Retype word for word the lines of the data below, from the first to the one bearing "happens when we provide too", with that one included.

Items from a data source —

# # #

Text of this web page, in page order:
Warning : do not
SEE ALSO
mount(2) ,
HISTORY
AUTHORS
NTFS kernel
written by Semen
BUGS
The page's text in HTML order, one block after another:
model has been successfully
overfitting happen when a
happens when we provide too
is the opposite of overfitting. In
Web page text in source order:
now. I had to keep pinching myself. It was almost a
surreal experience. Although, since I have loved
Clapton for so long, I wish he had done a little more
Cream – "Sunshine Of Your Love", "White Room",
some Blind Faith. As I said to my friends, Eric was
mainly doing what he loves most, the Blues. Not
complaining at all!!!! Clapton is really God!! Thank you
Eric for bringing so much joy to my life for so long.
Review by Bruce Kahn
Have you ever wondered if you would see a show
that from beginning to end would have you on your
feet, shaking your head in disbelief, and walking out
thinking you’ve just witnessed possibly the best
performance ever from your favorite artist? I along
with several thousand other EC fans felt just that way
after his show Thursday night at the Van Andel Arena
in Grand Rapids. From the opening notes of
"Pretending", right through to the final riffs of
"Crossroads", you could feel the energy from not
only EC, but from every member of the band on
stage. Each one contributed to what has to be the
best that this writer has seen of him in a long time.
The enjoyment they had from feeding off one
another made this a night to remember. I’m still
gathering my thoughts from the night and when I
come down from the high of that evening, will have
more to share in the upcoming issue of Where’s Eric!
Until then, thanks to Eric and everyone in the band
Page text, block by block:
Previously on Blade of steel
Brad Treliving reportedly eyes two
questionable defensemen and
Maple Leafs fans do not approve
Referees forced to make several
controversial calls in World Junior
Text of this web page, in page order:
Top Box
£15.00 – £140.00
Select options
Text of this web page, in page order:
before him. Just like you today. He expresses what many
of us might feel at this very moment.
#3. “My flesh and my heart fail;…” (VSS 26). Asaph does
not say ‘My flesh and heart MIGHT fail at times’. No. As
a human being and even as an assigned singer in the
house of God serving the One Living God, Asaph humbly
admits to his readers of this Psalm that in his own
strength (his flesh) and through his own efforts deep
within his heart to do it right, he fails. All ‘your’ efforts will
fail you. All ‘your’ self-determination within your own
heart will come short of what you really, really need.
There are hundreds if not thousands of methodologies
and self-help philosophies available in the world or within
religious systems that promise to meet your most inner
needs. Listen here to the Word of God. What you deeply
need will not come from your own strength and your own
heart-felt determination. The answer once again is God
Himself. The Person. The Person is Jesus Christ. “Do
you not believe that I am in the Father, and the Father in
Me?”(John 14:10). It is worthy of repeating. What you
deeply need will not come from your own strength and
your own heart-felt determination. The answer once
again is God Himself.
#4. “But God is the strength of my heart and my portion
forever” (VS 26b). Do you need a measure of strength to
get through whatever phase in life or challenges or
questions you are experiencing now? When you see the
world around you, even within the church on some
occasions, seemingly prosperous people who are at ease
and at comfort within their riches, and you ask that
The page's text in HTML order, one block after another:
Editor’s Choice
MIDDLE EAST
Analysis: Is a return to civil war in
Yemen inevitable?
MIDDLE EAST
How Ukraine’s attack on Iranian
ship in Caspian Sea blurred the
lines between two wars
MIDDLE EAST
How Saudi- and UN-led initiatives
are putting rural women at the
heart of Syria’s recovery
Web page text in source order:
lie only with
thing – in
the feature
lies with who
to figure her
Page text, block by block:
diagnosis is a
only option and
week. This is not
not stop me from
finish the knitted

# # #

Response for this exercise —
Text of this web page, in page order:
Warning : do not
SEE ALSO
mount(2) ,
HISTORY
AUTHORS
NTFS kernel
written by Semen
BUGS
The page's text in HTML order, one block after another:
model has been successfully
overfitting happen when a
happens when we provide too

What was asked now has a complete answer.